# Aunt Joan



## rkapuaala (Jan 3, 2008)

I was trying to do Queen Lili`uokalani,,, and this is what happened.
To look at her, you would think shes' just another maiden Aunt, head full of gossip, knitting needles and gardens, but you'd be wrong, her mind is like a bacon slicer. 
Needs a lot of work still, but I couldn't help sharing her with you.


----------



## Matt Vogt (Jan 2, 2008)

Posted By rkapuaala on 02/29/2008 9:21 PM
... her mind is like a bacon slicer.


/DesktopModules/NTForums/themes/mls/emoticons/laugh.gifYou are crackin' me up!
Seriously, though, she looks like a real sweety, waiting at the station or in a passenger coach. Even if she's a work in progress, I still really like her the expression in her eyes.

Never a disappointment!

Best regards,
Matt


----------



## Ironton (Jan 2, 2008)

Reminds me of the latest incarnation of Miss Marple.  Or is that too much of a British tv opinion


----------



## Semper Vaporo (Jan 2, 2008)

Posted By Ironton on 03/01/2008 8:20 AM
Reminds me of the latest incarnation of Miss Marple.  Or is that too much of a British tv opinion 


Always liked Geraldine McEwan!


----------



## Don Howard (Jan 2, 2008)

Nicely done. 
Can't wait until we see the After photo, as she looks great already.


----------



## Torby (Jan 2, 2008)

That's who I thought of, Miss Marple!


----------



## rkapuaala (Jan 3, 2008)

Any similarity between a certain Agatha Cristi character and much respected stage and screen star are purely accidental


----------



## Torby (Jan 2, 2008)

That's who they needed on p5 of the Feb 08 Garden Railways. Miss Marple would know who done it!


----------



## Dwight Ennis (Jan 2, 2008)

Probably writes searing murder mysteries in the wee hours of the night.  

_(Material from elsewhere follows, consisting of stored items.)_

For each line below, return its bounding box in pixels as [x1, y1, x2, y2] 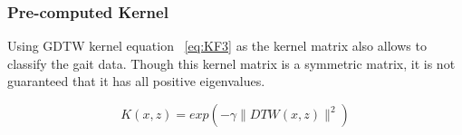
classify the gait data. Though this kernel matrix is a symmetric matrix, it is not [7, 53, 456, 72]
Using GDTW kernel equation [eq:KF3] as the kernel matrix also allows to [7, 36, 427, 55]
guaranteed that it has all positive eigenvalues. [7, 72, 265, 91]
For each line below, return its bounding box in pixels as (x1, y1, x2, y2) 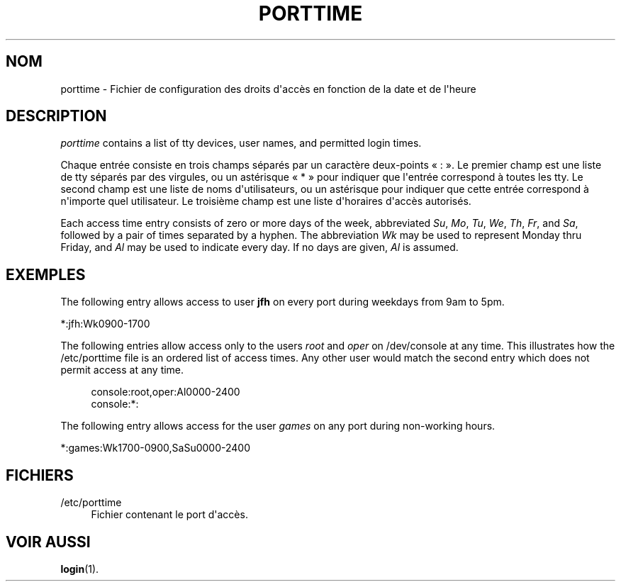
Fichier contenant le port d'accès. (91, 508, 248, 521)
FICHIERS (6, 466, 74, 484)
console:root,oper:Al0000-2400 (91, 386, 240, 398)
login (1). (60, 562, 99, 575)
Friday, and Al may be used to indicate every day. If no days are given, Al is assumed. (60, 241, 459, 254)
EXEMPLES (6, 265, 86, 284)
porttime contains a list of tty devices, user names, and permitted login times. (60, 137, 422, 150)
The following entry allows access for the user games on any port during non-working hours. (60, 420, 496, 432)
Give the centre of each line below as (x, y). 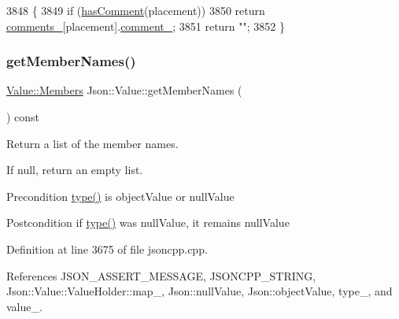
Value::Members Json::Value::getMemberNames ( (124, 90)
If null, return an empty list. (75, 170)
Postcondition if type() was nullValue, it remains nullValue (148, 223)
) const (23, 117)
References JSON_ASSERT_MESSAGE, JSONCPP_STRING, (161, 275)
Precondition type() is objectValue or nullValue (120, 196)
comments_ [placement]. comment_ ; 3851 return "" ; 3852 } (146, 26)
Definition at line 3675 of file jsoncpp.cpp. (107, 249)
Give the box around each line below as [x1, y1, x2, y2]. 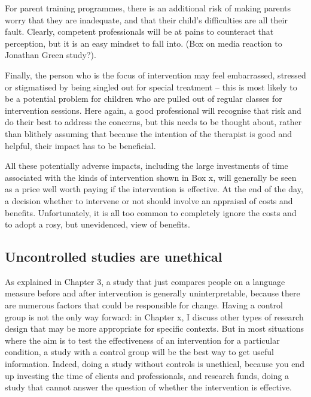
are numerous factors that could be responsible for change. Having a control [5, 299, 283, 311]
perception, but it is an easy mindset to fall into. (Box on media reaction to [5, 37, 282, 49]
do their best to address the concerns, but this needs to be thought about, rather [5, 116, 302, 128]
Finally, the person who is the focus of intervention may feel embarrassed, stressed [5, 68, 306, 81]
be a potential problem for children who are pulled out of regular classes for [5, 92, 282, 105]
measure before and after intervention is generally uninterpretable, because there [5, 287, 300, 299]
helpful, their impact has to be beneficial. [5, 139, 156, 151]
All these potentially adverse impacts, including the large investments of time [5, 159, 288, 172]
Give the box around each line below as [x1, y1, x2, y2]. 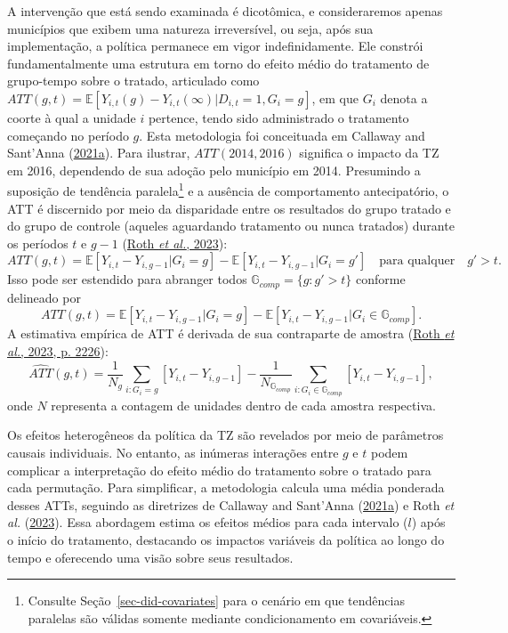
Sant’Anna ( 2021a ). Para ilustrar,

Very nicely done! I envy your talent.


----------



## ThinkerT (Jan 2, 2008)

Why oh why do I think she is related to that detective of yours?


----------



## flatracker (Jan 2, 2008)

I think she looks great! I'm glad I'm not the only one who starts with an idea in their mind, and the clay takes off on it's own. Only mine always seems to do that!/DesktopModules/NTForums/themes/mls/emoticons/tongue.gif Another great character to add to a scene.


----------



## BnEgscale (Jan 4, 2008)

Way to sophistocated looking to by my aunt, but she would add grace to my town scene. Another great work. 

Bob


----------